KTNA minta industri pakan membina petani jagung



JAKARTA. Upaya Kementerian Pertanian (Kemtan) memfasilitasi kerjasama antara petani jagung dengan industri pemakai jagung direspons positif oleh Kontak Tani Nelayan Andalan (KTNA). KTNA menilai kerjasama ini dapat menjadi solusi permanen mengelola tataniaga pangan yang selama ini rantainya terlalu panjang.

Ketua KTNA Winarno Tohir mengatakan, adanya kemitraan ini akan memberikan kepastian pasar dan jaminan harga yang menguntungkan petani. Pemerintah telah menetapkan harga acuan jagung di tingkat petani Rp 3.150 per kilogram (kg) dan di konsumsen Rp 2.650-Rp 2.750 per kg.

Winarno bilang, industri pakan ternak juga wajib membina petani sehingga produksinya berkualitas. Lanjutnya, kebijakan Kemtan menekan impor jagung dapat dimanfaatkan petani dan industri untuk membangun dan meningkatkan produksi jagung lokal yang lebih berkualitas.


Ia bilang, Januari-Juli 2016, impor jagung telah turun 56%. Karena itu, ia yakin, kalau kebijakan dan program pembatasan impor jagung saat ini mendorong pengembangan produksi lokal, dan tidak ada lagi impor jagung mulai tahun depan.

"Jadi tidak benar kalau ada yang menganggap kerjasama antara petani jagung dan industri pakan ternak tidak mendorong peningkatan produksi jagung lokal, justru ini membuka pasar permanen bagi petani jagung," ujarnya, Jumat (23/9).

Ia menjelaskan, secara sistemik, Kemtan telah menyusun roadmap pembangunan pertanian komoditas jangka panjang. Pada dokumen tersebut disebutkan secara jelas, pada 2017 tidak ada impor beras, jagung, cabai dan bawang merah.
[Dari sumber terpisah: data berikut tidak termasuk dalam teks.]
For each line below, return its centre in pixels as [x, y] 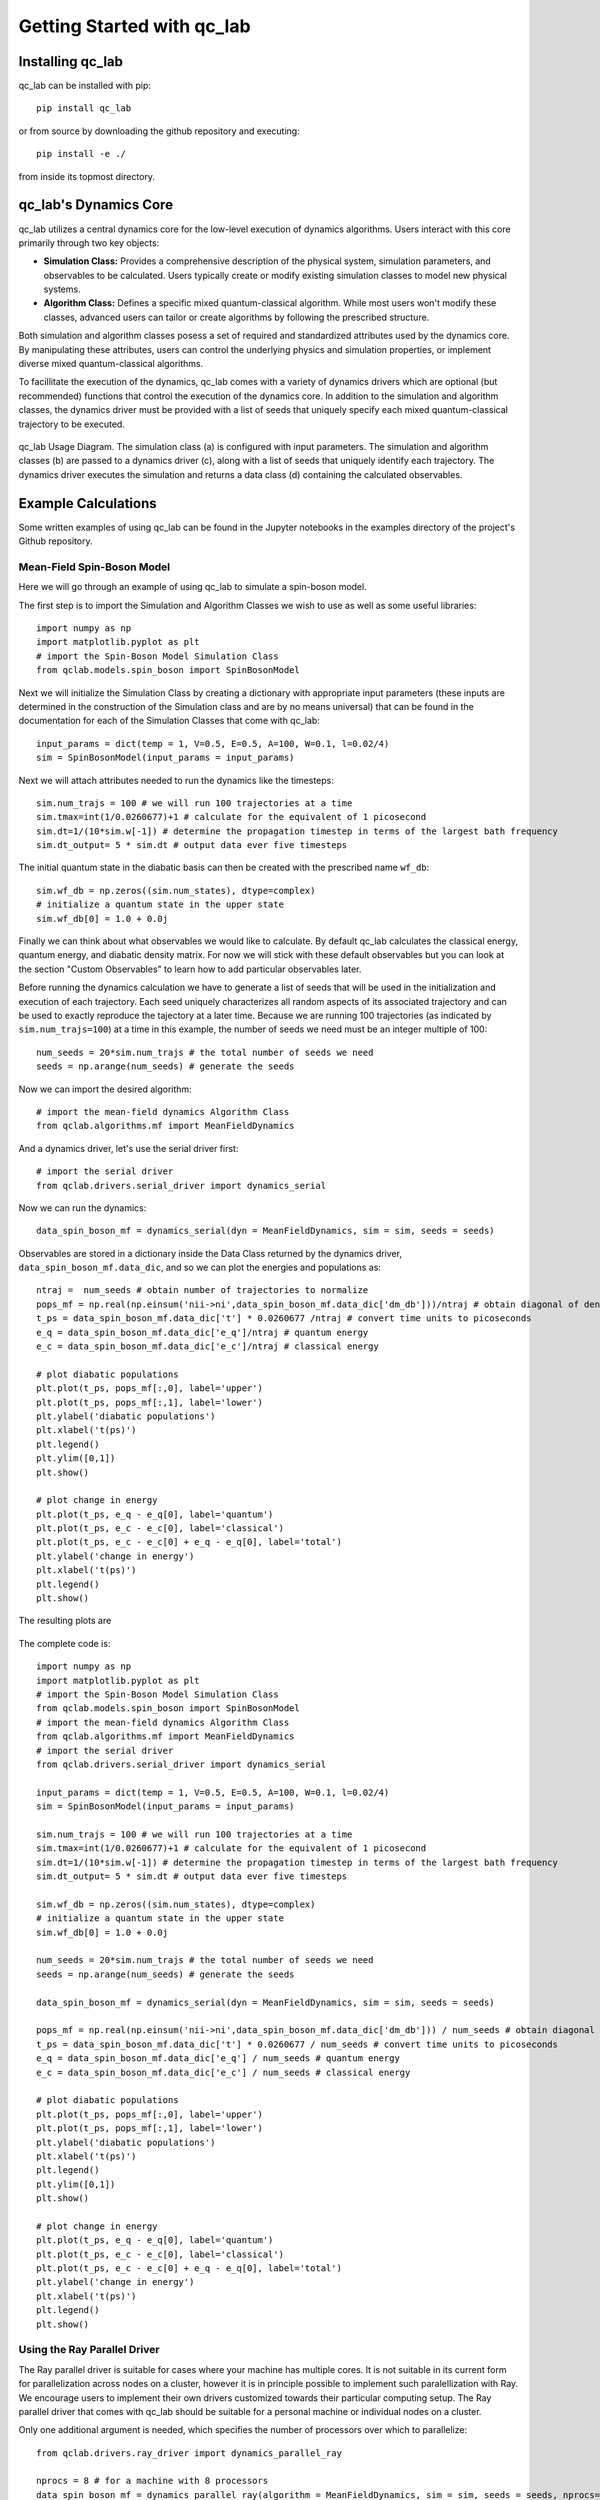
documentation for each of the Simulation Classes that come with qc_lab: [169, 721]
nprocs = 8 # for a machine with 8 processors [152, 2481]
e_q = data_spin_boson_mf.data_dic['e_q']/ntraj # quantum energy [202, 1332]
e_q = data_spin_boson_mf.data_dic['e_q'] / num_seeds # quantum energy [218, 2058]
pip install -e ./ [81, 154]
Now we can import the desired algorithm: [105, 1089]
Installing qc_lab [71, 61]
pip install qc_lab [84, 108]
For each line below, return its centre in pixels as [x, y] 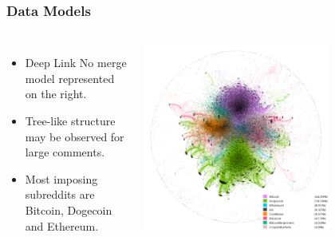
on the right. [56, 94]
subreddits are [60, 194]
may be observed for [75, 136]
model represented [70, 78]
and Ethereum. [62, 225]
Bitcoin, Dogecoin [69, 209]
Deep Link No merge [76, 63]
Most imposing [61, 178]
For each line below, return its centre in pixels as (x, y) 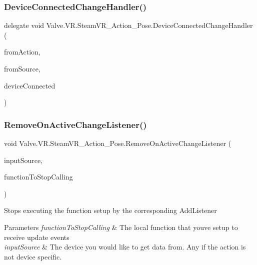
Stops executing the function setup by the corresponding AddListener (110, 210)
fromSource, (22, 68)
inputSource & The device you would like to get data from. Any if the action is (125, 247)
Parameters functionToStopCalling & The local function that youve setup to (121, 227)
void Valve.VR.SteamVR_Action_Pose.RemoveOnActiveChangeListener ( (118, 143)
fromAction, (22, 52)
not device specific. (33, 256)
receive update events (37, 237)
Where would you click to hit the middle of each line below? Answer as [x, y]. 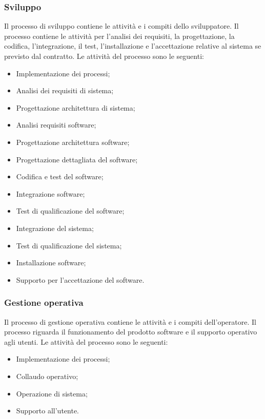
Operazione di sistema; [52, 393]
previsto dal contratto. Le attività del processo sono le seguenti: [104, 56]
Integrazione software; [50, 193]
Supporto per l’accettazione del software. [80, 279]
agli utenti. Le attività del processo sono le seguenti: [86, 341]
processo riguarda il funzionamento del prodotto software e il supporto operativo [131, 332]
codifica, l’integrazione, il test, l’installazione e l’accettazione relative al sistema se [133, 46]
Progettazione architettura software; [73, 142]
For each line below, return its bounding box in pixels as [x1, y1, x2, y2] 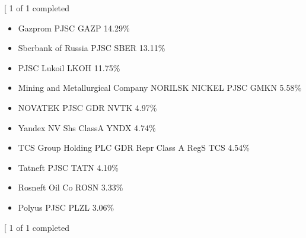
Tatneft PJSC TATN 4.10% [18, 161, 119, 173]
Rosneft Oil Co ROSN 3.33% [18, 181, 123, 193]
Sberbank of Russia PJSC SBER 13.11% [18, 42, 165, 54]
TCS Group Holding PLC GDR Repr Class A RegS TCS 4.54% [18, 141, 250, 154]
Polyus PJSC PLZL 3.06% [18, 201, 114, 213]
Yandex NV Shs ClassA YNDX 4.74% [18, 121, 156, 134]
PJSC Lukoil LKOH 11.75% [18, 61, 120, 74]
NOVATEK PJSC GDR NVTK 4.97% [18, 101, 157, 113]
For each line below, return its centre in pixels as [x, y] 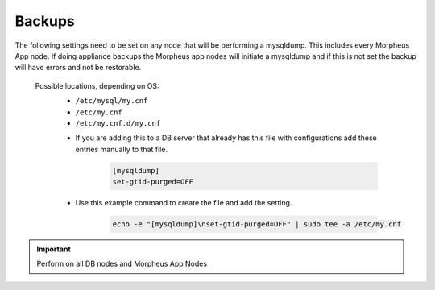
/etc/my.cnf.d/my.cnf [118, 123]
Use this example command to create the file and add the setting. [184, 203]
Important [54, 249]
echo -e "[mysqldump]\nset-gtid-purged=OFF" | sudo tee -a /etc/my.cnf [257, 224]
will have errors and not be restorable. [78, 68]
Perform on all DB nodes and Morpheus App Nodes [122, 264]
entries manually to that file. [122, 149]
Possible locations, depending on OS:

Lalu, 2019 tidak impor gula konsumsi, tahun 2025 tidak impor gula industri, 2027 tidak impor daging sapi dan bahkan pada 2045 ditargetkan menjadi lumbung pangan dunia.

Guna mewujudkan roadmap jangka panjang, beberapa kebijakan strategis yang ditempuh. Pertama, merevisi regulasi yang menghambat. Kedua, membangun infrastruktur irigasi 3,2 juta hektar, cetak sawah dan mekanisasi secara besar-besaran alat dan mesin minimal 80 ribu unit per tahun. Ketiga, memperkuat sistem budidaya dan pasca panen. Keempat, penataan tata niaga pangan, dan kelima, mengendalikan impor dan mendorong ekspor.